"Forking" Greatest Danger of Adopting Open Source?
TTL0 writes "In response to recent descisions in favour of Open Source in Israel (see here
and here),Dr. Robert M. Sauer of the Department of Economics at Hebrew University of Jerusalem, and president of the Jerusalem Institute for Market Studies. has written a article saying that the hidden costs of OS add up to a higher TCO. However, The greater danger Sauer writes, is that of a OS project forking. "The forking of open-source projects occurs when passionate disputes between open-source software developers over product design lead to the splintering of projects into a multitude of varieties. With proprietary software, forking generally does not take place since development is centralized within a firm and disciplined by market forces."" I've always seen Forking as something of a blessing... it's the abandoned projects are the ones that are in danger.
I suppose OpenBSD could be considered a fork, but the effect on its parent has been practically nill - if anything it has benefited by back-porting work done by the paranoids at OpenBSD which simply wasn't happening before the fork.
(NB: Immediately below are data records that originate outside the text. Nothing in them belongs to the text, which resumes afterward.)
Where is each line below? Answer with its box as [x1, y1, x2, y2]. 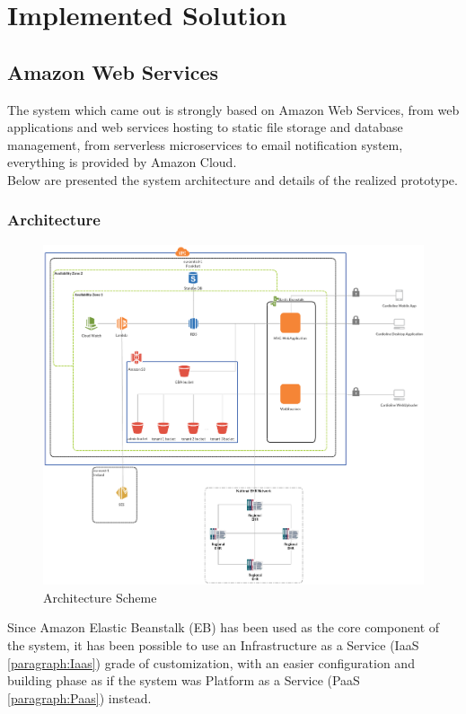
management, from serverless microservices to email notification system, [7, 135, 403, 154]
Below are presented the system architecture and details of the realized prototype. [7, 170, 458, 189]
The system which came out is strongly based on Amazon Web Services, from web [7, 100, 460, 119]
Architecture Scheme [43, 587, 157, 606]
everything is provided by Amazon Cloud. [7, 153, 237, 172]
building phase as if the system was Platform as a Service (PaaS [7, 671, 360, 690]
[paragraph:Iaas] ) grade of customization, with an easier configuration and [7, 653, 415, 672]
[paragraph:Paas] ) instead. [7, 688, 152, 707]
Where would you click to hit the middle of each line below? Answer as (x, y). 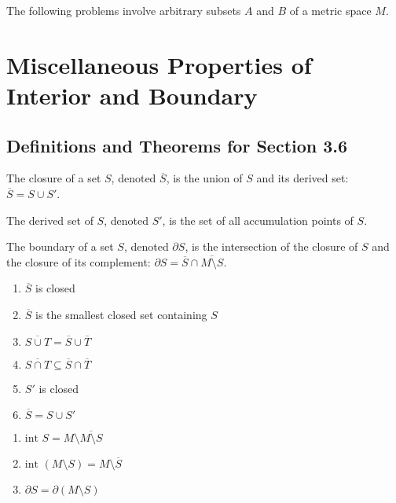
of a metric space (330, 10)
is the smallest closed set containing (121, 314)
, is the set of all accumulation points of (258, 220)
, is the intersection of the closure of (271, 246)
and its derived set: (302, 178)
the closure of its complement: (79, 261)
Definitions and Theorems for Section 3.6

Now take look at Xwindows. There is no them and us so X is static - dead?
Now look at Smoothwall GPL vs IPCop, one was fork from the other. Smoothwall yesterday annouced GPL 2 version. It includes many features that have been in IPCop for up to 2 years. Smoothwall went away from the GPL users years ago, now with IPCop showing that users want and need growth, they have moved the project agian. - Alive.
It is the them and us that gives to growth. A single monolihtic project is dead, even if it does not know it.
What about OpenOffice and MySQL ? Those are OS projects that supply what most businesses need. In the US, most businesses are small businesses. MS Office is for most of them, the extent of their automation, so I think the combo of OO/MySql is a decent example.
:-)
Also, Tomcat offers a viable alternative to Websphere for most application scenarios, if you are budget conscious. Not to mention that any savings you might realize with a MS solution initially may evaporate if you have to scale your architecture up for more capacity.
I do, however, agree with your closing premise. Not everyone that is concerned with support is a shill for Microsoft. Some of them are shills for RedHat
"You can never win or lose if you don't run the race"
The pope demanded that Galileo present the opposing argument (Copernican theory) in his treatise, as it was favored by the vatican. Galileo did this, but used the voice of a character called idiota. The pope took offense at this, and imprisoned Galileo.
"We returned the General to El Salvador, or maybe Guatemala, it's difficult to tell from 10,000 feet"
The article in question is Open question. The government claims open-source software means a 60% saving. It doesn't add up. Dr. Robert M. Sauer has a homepage if you are interested in finding out more about his other work.